L’expertise commune au Québec : est-ce « la règle » ?
Avec l’entrée en vigueur en 2016 des nouvelles dispositions du Code de procédure civile qui encadrent la preuve par expertise, il est devenu coutume d’entendre que l’expertise commune est maintenant « la règle », au détriment de l’ancien régime qui permettait à chaque partie de mandater son propre expert.
Plusieurs avocats ont été confrontés à cette nouvelle tendance jurisprudentielle par laquelle de plus en plus de juges concluent, de façon quasi systématique, expéditive et succincte, que l’expertise commune doit être ordonnée.
En février 2019, la Cour d’appel tranche dans l’affaire Webasto c. Transport TFI 6, 2019 QCCA 342.
Sous la plume des juges François Pelletier, Robert Mainville et Simon Ruel, la Cour d’appel est claire. Le principe central de la procédure civile reste celui de la contradiction, et prétendre que l’expertise commune est la règle dans notre régime de procédure civile relève d’une impropriété de langage et pourrait même être perçu comme une erreur de droit.
Au paragraphe 13 de sa décision, la Cour d’appel mentionne que dans toute affaire contentieuse, les tribunaux doivent, même d’office, respecter le principe fondamental de contradiction et veiller à le faire appliquer. « Ils ne peuvent fonder leur décision sur des moyens que les parties n’ont pas été en mesure de débattre », précise la Cour.
Au paragraphe 15 de sa décision, la Cour d’appel vient imposer aux tribunaux de première instance de faire une analyse attentive et motivée de chaque cas en examinant la source et les composantes du litige qui oppose les parties, et ce, afin de déterminer l’étendue de la preuve requise pour parvenir à la solution du dossier.
Dans cette affaire Webasto c. Transport TFI 6, la Cour d’appel conclut que le juge de première instance n’a pas analysé le bien-fondé des motifs invoqués par les parties sur la question du type d’expertise appropriée. Plus particulièrement, le jugement de première instance ne fait pas mention des arguments invoqués par la partie qui s’oppose à la réalisation d’une expertise commune.

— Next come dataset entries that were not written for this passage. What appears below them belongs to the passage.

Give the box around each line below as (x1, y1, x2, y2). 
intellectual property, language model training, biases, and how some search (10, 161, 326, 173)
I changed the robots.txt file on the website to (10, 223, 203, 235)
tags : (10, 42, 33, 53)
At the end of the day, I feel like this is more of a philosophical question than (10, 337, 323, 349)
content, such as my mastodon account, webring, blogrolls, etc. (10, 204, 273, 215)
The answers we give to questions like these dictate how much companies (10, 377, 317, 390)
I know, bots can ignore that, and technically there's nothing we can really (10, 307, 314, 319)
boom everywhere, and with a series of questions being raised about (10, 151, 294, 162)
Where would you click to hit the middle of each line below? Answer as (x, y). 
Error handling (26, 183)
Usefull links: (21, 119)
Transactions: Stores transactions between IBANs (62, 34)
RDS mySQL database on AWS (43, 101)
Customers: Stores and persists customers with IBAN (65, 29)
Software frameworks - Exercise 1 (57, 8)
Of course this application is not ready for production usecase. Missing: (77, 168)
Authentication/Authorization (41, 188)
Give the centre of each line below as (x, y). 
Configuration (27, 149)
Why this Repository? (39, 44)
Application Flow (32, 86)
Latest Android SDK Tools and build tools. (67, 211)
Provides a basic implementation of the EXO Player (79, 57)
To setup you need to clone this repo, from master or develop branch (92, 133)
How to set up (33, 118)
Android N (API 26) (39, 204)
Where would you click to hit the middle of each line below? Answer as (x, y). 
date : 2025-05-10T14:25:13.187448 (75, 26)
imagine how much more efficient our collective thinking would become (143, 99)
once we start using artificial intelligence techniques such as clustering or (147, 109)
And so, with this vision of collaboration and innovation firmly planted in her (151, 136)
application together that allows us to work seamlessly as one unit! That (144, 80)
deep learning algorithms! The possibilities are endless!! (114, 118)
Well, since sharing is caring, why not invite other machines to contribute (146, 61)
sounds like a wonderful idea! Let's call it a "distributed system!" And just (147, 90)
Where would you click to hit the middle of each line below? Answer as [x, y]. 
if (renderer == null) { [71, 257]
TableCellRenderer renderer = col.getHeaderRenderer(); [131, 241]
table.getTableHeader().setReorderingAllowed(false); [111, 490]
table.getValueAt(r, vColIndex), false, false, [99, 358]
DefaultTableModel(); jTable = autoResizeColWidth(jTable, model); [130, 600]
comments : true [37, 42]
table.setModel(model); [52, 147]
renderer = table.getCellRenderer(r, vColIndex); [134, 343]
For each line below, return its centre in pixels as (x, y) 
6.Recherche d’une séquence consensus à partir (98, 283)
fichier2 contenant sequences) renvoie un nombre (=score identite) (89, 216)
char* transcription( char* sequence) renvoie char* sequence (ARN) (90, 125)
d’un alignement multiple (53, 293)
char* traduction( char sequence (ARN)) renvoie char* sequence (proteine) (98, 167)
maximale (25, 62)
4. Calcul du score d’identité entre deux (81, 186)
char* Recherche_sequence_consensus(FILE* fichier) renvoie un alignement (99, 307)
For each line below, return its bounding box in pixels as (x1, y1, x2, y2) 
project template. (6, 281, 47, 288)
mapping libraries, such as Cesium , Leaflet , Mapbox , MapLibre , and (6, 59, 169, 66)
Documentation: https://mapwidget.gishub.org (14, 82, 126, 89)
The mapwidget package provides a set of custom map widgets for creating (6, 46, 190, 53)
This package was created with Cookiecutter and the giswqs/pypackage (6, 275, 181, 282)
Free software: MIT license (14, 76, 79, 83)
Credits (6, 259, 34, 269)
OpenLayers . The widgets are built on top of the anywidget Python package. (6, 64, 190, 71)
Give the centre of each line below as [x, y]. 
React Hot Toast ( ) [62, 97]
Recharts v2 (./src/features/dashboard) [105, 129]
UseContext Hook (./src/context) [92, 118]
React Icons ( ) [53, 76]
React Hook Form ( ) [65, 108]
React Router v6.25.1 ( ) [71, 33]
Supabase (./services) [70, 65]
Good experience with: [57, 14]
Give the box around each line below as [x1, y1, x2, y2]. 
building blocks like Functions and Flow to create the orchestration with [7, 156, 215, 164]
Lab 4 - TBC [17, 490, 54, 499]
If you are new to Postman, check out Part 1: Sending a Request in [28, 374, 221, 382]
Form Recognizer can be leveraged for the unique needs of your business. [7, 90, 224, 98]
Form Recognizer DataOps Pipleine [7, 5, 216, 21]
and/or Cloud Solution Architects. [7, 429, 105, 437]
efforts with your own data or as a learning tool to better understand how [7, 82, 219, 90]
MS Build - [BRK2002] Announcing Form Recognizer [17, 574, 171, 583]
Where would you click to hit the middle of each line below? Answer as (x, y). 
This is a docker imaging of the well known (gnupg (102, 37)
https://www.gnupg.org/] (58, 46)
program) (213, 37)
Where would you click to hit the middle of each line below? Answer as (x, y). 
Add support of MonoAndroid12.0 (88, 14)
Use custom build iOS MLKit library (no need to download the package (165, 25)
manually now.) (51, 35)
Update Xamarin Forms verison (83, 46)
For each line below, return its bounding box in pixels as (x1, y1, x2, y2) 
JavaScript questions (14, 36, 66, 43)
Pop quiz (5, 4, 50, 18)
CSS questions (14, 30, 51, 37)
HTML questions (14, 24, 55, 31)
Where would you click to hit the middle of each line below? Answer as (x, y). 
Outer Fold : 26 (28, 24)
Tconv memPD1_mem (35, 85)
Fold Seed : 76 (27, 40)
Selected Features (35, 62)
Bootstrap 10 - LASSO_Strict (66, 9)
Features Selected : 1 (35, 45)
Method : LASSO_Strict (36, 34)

Également, la Cour d’appel conclut que le juge de première instance ne pouvait pas imposer la tenue d’une expertise commune de façon aussi expéditive, sans analyser les balises qui encadrent le pouvoir d’imposer ce type d’expertise, lesquelles sont prévues notamment à l’article 158 (2) du Code de procédure civile, qui se lit comme suit :
158. À tout moment de l’instance, le tribunal
peut, à titre de mesures de gestion, prendre, d’office ou sur demande, l’une ou
l’autre des décisions suivantes:
[…]
2° […] si les parties n’ont pu convenir d’une expertise commune, apprécier le bien-fondé de leurs motifs et imposer, le cas échéant, l’expertise commune, si le respect du principe de proportionnalité l’impose et que cette mesure, tenant compte des démarches déjà faites, permet de résoudre efficacement le litige sans pour autant mettre en péril le droit des parties à faire valoir leurs prétentions;
Dans cette affaire, la Cour d’appel retient que le juge de première instance se devait d’analyser avec attention les questions suivantes :
- En quoi le respect du principe de proportionnalité impose l’expertise commune.
- L’incidence du fait que l’une des parties aie déjà retenue les services d’un expert.

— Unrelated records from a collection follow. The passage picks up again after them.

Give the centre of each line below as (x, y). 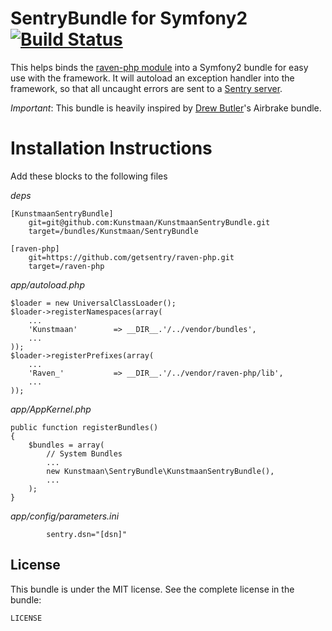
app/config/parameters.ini (65, 516)
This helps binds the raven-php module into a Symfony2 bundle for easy (159, 67)
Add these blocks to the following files (89, 176)
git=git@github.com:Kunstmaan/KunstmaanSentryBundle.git (149, 222)
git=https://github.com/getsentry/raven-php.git (131, 257)
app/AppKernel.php (51, 409)
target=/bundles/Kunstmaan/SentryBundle (113, 231)
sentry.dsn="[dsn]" (87, 534)
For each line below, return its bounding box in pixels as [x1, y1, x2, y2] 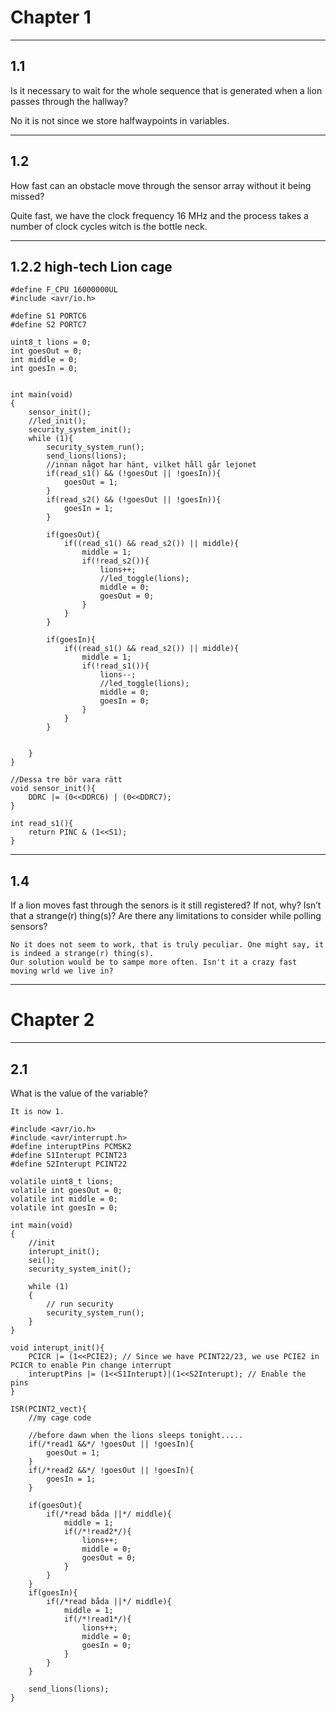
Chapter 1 [10, 6, 92, 29]
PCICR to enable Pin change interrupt [10, 1360, 172, 1370]
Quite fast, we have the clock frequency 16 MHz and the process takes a [10, 209, 309, 221]
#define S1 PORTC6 [10, 311, 87, 321]
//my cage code [28, 1412, 92, 1423]
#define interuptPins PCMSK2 [10, 1141, 132, 1151]
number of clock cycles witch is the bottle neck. [10, 220, 208, 232]
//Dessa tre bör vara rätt [10, 775, 123, 785]
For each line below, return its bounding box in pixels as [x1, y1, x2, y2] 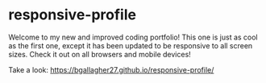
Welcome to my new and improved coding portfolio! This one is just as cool [8, 32, 258, 42]
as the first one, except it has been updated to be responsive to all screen [8, 40, 253, 50]
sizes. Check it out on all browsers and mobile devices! [8, 49, 191, 59]
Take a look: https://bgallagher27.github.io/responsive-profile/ [8, 64, 214, 74]
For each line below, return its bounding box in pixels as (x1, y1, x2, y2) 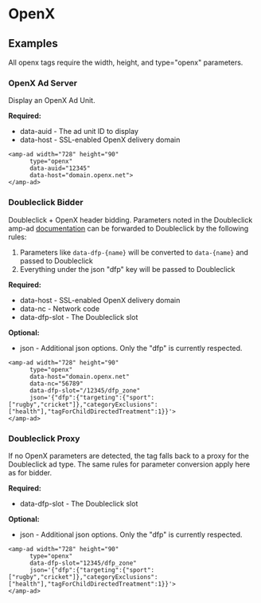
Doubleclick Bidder (8, 197, 84, 208)
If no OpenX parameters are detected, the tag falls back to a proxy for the (8, 451, 249, 460)
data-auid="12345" (29, 164, 91, 172)
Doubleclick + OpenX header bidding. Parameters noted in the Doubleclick (8, 215, 253, 224)
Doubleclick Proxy (8, 432, 80, 443)
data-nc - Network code (19, 304, 100, 313)
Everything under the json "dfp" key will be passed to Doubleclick (19, 264, 236, 274)
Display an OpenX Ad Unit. (8, 96, 95, 105)

- Les effets de l’imposition d’une expertise commune sur le droit des parties à faire valoir leurs prétentions.
Sur ce dernier point, la Cour d’appel affirme ce qui suit. Plus la question soumise à une expertise est déterminante sur l’issue du litige, et plus elle est complexe et susceptible d’opinions contradictoires ou de courants de pensées opposés, moins l’ordonnance d’expertise commune favorisera l’application du principe fondamental du débat contradictoire.
Dans cette affaire, la Cour d’appel rejette donc le jugement de première instance qui ordonne le mandat d’expertise commune et elle permet à chacune des parties de mandater son propre expert.
En conclusion, il est donc inexact aujourd’hui d’affirmer que l’expertise commune est « la règle », puisque le principe fondamental de contradiction doit en tout temps être appliqué.